Material provided
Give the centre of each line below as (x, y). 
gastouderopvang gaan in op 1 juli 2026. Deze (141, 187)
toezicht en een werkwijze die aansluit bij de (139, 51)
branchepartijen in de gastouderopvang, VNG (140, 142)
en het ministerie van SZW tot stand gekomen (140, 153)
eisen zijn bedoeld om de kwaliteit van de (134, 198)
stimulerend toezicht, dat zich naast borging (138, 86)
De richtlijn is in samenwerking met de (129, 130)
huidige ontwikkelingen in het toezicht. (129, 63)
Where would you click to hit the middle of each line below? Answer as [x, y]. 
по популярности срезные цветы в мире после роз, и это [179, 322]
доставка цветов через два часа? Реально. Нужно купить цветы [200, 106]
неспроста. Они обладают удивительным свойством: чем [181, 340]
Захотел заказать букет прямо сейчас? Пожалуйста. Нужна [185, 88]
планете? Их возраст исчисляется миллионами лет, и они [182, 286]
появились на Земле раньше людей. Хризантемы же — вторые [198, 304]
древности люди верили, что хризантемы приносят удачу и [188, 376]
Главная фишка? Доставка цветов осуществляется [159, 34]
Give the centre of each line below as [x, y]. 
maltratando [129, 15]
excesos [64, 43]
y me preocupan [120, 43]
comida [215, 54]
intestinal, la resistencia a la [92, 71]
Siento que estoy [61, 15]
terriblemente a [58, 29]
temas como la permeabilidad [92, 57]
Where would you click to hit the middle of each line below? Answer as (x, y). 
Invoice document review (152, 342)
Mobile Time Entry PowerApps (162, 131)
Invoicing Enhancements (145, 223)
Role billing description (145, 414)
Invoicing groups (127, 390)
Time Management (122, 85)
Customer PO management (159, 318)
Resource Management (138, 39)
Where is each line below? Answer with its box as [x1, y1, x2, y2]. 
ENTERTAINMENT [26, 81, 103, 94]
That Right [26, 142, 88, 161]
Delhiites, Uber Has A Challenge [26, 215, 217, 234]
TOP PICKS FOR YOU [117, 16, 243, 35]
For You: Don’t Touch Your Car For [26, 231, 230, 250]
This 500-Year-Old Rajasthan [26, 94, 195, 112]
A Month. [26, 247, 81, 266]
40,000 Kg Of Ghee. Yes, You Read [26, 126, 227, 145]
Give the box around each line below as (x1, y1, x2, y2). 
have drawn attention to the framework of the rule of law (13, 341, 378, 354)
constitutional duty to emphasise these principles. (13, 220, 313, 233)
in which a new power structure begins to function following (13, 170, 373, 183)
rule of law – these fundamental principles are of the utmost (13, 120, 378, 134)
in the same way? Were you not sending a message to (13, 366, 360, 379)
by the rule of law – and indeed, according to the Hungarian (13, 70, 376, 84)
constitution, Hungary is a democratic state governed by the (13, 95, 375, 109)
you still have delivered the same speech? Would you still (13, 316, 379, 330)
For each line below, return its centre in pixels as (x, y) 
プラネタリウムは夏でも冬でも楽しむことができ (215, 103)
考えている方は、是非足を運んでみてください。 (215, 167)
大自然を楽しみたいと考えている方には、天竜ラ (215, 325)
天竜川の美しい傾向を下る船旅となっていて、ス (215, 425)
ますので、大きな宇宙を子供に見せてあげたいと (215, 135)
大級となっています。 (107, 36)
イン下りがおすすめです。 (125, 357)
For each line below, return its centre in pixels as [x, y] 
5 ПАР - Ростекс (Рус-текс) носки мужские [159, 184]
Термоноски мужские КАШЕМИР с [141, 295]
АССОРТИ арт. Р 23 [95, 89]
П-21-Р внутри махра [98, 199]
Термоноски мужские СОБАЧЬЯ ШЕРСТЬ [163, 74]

Problem
Exactly as written, repeat each line from the beginning of the data above to the line containing "Главная фишка? Доставка", inclusive.

Exercise response
Give the centre of each line below as (x, y). 
gastouderopvang gaan in op 1 juli 2026. Deze (141, 187)
toezicht en een werkwijze die aansluit bij de (139, 51)
branchepartijen in de gastouderopvang, VNG (140, 142)
en het ministerie van SZW tot stand gekomen (140, 153)
eisen zijn bedoeld om de kwaliteit van de (134, 198)
stimulerend toezicht, dat zich naast borging (138, 86)
De richtlijn is in samenwerking met de (129, 130)
huidige ontwikkelingen in het toezicht. (129, 63)
Where would you click to hit the middle of each line below? Answer as [x, y]. 
по популярности срезные цветы в мире после роз, и это [179, 322]
доставка цветов через два часа? Реально. Нужно купить цветы [200, 106]
неспроста. Они обладают удивительным свойством: чем [181, 340]
Захотел заказать букет прямо сейчас? Пожалуйста. Нужна [185, 88]
планете? Их возраст исчисляется миллионами лет, и они [182, 286]
появились на Земле раньше людей. Хризантемы же — вторые [198, 304]
древности люди верили, что хризантемы приносят удачу и [188, 376]
Главная фишка? Доставка цветов осуществляется [159, 34]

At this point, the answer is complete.